How ‘Green Hydrogen’ Could Make ‘Green Steel’ Real

(Bloomberg) -- Cars, fuels and a raft of other products contain an invisible ingredient: heat. Furnaces reaching 1,500 degrees Celsius (2,700 Fahrenheit) or more are commonly needed in manufacturing. But producing those ultra-high temperatures requires burning something, usually coal, oil or natural gas. That’s why the heat used by industry is responsible for about 10% of global carbon dioxide emissions, more than the fuel burned by all the world’s cars and aircraft combined. Under mounting pressure from protesters and climate-conscious investors, major industrial companies and governments are experimenting with what’s called green hydrogen.

1. Why hydrogen?

Hydrogen flames hot and clean. When it burns, it only leaves water vapor instead of the greenhouse gases that come from fossil fuels. And its value as a fuel is proven. Since it’s lighter than any other element, airships used it to keep aloft in the last century, albeit not without incidents such as the Hindenburg disaster in 1937. It also powers rocket engines that need to work where there’s no oxygen.

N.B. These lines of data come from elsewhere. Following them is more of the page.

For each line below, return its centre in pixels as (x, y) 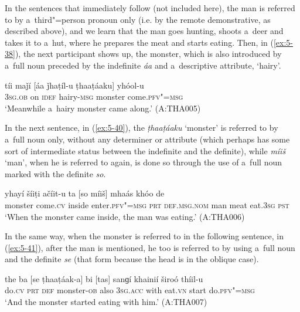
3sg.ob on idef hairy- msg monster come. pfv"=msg (94, 96)
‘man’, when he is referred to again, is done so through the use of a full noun (143, 162)
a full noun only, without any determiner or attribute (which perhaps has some (147, 139)
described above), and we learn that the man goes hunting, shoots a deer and (144, 31)
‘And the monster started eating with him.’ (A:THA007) (106, 302)
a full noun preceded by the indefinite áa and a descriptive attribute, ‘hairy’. (143, 65)
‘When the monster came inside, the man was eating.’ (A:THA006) (125, 216)
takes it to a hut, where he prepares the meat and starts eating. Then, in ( (139, 42)
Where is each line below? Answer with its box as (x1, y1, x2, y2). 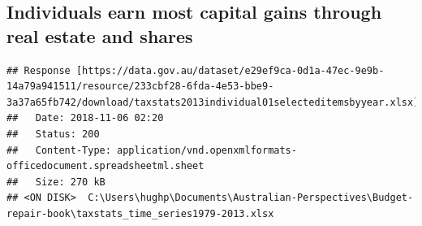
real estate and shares (6, 23, 193, 48)
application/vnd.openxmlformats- (117, 144, 297, 156)
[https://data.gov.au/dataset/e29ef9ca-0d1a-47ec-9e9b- (75, 64, 385, 76)
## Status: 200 (6, 128, 100, 140)
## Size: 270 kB (6, 176, 105, 188)
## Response (6, 64, 71, 76)
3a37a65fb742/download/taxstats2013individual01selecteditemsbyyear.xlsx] (6, 96, 420, 108)
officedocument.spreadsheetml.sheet (6, 160, 205, 172)
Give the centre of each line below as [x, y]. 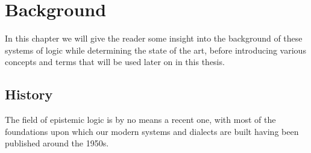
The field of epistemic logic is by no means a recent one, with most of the [140, 120]
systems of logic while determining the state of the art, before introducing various [155, 50]
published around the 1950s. [57, 143]
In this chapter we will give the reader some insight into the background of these [154, 38]
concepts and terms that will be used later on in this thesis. [115, 62]
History [29, 94]
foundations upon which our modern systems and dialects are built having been [152, 131]
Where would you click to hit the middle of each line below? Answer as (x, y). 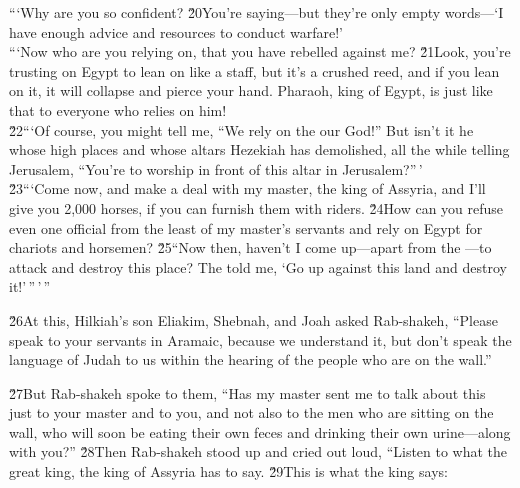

2. Where does it come from?

There’s plenty of hydrogen in the atmosphere around us, but harnessing it for industrial purposes is a different matter. Most of the hydrogen used as fuel is derived by splitting it off from molecules of natural gas. But that requires a good deal of energy and also produces carbon dioxide at the same time, making the process decidedly unclean. What’s changing is that some of Europe’s most important names in energy and industry are racing to develop ways to make the gas without those emissions. That’s what’s meant by green hydrogen.

3. How’s that done?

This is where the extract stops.